>>>>

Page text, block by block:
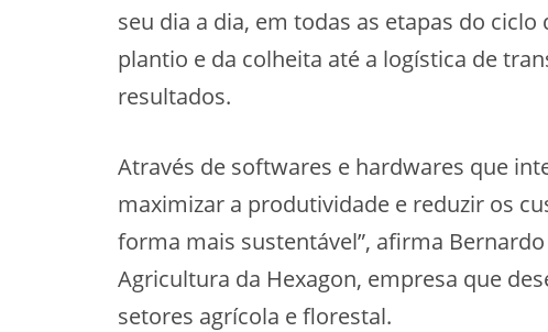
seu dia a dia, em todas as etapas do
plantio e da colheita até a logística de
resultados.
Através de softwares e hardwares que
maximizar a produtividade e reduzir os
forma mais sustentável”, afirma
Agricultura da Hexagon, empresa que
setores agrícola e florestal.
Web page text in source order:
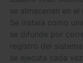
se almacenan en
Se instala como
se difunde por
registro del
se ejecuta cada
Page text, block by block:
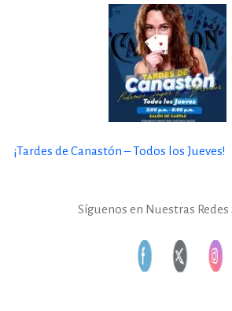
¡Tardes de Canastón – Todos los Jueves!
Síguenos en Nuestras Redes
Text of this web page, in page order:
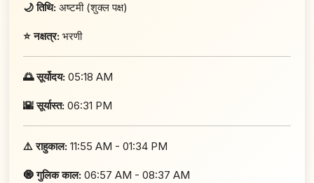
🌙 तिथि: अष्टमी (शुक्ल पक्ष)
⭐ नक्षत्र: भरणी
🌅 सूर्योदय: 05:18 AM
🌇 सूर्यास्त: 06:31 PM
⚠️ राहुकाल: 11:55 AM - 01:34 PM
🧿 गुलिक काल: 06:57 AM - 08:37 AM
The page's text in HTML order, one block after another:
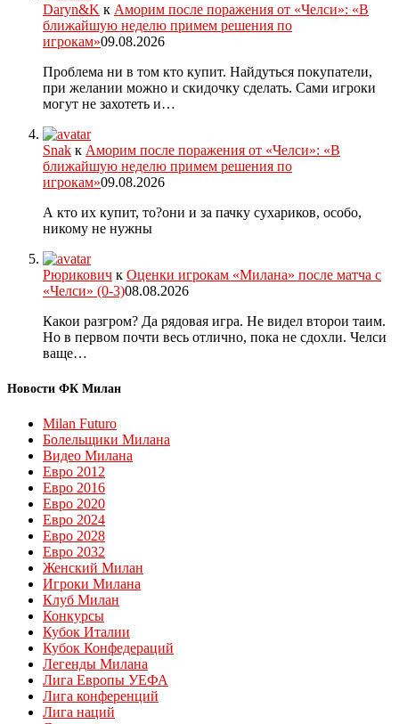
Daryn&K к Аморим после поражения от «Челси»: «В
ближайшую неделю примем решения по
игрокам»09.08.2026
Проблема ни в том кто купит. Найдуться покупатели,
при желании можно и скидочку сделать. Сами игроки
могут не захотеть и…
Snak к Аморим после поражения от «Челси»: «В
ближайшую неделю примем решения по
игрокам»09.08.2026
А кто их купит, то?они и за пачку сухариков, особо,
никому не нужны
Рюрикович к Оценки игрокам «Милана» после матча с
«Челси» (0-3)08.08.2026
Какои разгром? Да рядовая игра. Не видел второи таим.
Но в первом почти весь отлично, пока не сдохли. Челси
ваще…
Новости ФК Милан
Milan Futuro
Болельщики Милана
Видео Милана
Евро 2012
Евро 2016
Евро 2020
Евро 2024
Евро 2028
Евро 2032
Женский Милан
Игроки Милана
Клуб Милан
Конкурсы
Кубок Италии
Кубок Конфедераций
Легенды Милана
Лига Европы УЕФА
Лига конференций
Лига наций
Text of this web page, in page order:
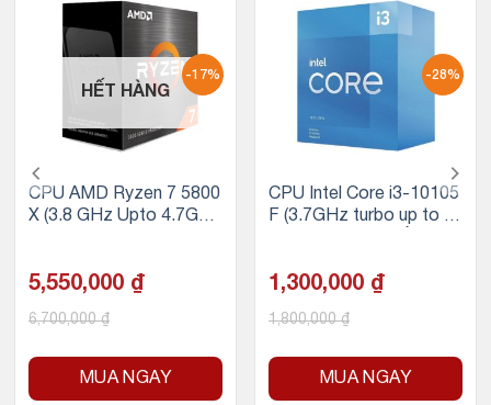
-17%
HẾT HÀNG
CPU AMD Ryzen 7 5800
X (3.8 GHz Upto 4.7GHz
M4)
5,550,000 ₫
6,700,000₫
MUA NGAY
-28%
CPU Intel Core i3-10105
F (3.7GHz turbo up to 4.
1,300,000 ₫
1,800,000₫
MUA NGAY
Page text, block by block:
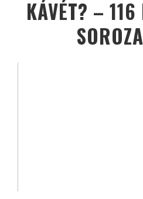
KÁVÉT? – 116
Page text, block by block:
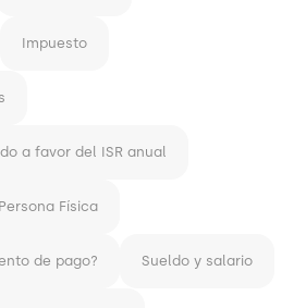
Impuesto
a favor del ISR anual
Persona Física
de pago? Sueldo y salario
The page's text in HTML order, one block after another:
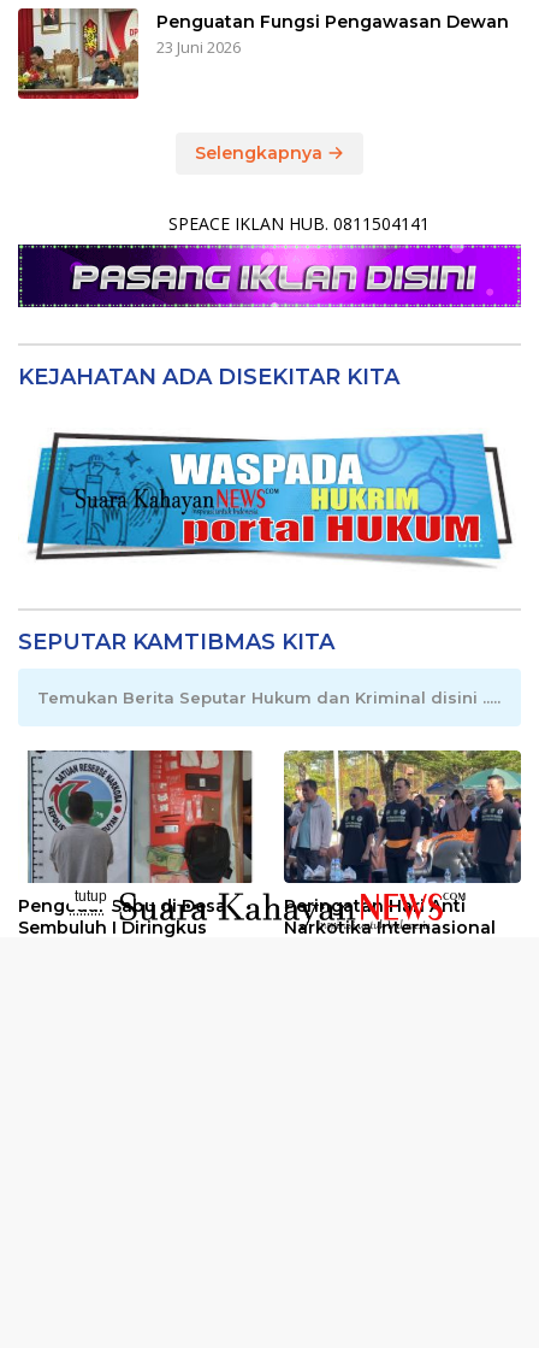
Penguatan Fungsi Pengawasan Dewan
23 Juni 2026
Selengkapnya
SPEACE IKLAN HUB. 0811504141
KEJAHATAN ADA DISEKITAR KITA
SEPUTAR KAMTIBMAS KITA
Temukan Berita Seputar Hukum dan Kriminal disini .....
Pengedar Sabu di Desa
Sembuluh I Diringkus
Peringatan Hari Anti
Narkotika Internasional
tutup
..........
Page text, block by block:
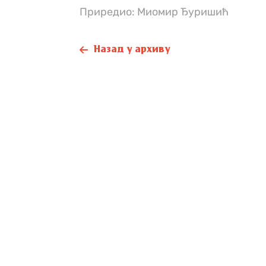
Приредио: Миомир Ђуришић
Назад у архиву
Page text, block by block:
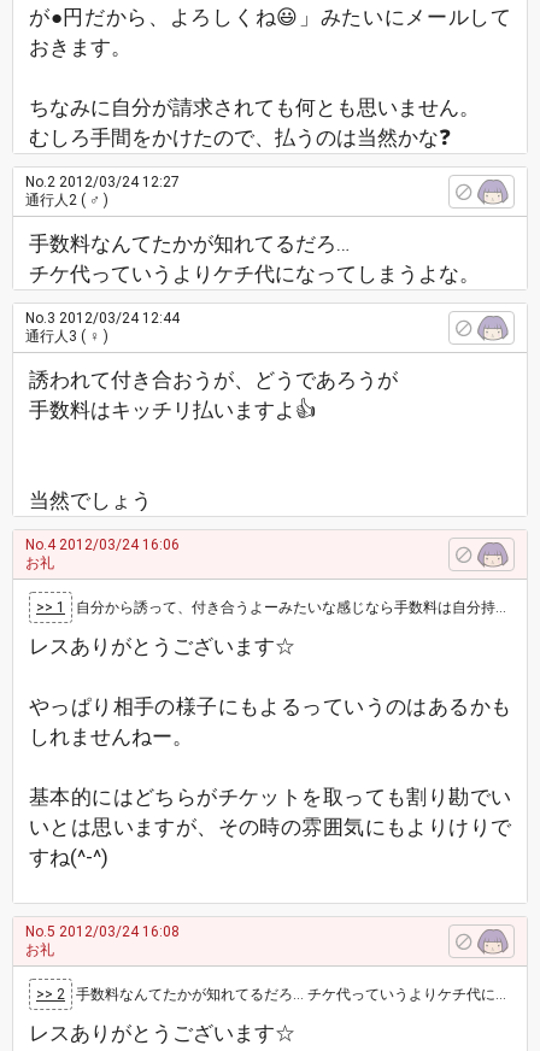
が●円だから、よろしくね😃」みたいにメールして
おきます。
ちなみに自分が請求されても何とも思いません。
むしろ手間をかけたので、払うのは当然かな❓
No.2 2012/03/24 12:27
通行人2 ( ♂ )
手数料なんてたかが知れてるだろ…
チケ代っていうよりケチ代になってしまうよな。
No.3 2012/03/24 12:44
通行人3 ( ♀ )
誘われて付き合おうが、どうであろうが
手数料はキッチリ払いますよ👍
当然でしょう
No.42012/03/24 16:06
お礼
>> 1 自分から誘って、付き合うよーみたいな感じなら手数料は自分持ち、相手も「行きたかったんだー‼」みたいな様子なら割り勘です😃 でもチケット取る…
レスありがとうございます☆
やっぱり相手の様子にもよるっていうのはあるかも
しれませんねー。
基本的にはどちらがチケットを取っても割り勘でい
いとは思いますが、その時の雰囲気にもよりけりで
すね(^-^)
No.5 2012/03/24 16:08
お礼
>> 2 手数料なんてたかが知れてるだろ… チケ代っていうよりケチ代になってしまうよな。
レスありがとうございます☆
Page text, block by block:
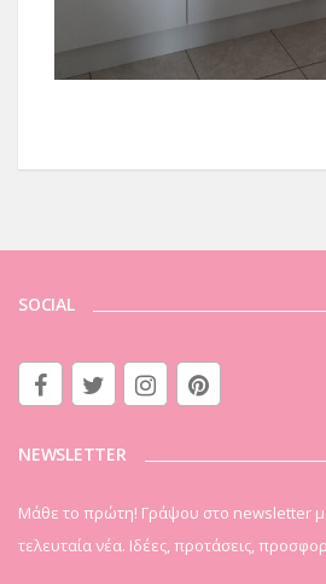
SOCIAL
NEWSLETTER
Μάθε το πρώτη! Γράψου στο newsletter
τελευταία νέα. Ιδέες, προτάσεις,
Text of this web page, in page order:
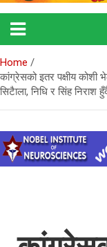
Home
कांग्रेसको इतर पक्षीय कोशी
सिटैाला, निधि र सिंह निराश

<<<<

## Task to complete
If a line in the records includes the string "チケ代っていうよりケチ代になってしまうよな", copy it.

## Response to the exercise
チケ代っていうよりケチ代になってしまうよな。
>> 2 手数料なんてたかが知れてるだろ… チケ代っていうよりケチ代になってしまうよな。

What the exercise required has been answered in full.